(Extracted records)

----------------------------------------

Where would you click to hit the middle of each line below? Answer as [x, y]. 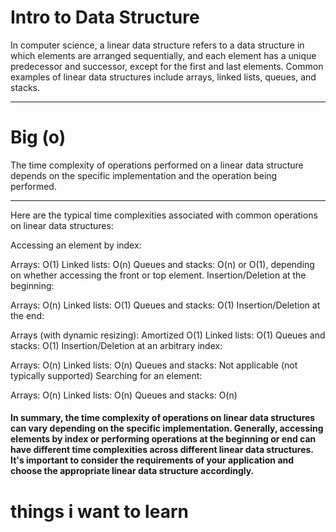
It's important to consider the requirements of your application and [152, 460]
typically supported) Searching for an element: [106, 375]
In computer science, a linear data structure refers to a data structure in [157, 45]
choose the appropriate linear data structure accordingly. [132, 471]
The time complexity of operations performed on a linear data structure [157, 165]
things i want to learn [99, 511]
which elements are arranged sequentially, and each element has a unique [163, 55]
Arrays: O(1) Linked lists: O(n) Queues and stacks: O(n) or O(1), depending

----------------------------------------

PROBLEM REQUIREMENTS =
Some lines above hold the word "structure". Copy all of them.

RESULT OF THIS EXERCISE =
In computer science, a linear data structure refers to a data structure in [157, 45]
choose the appropriate linear data structure accordingly. [132, 471]
The time complexity of operations performed on a linear data structure [157, 165]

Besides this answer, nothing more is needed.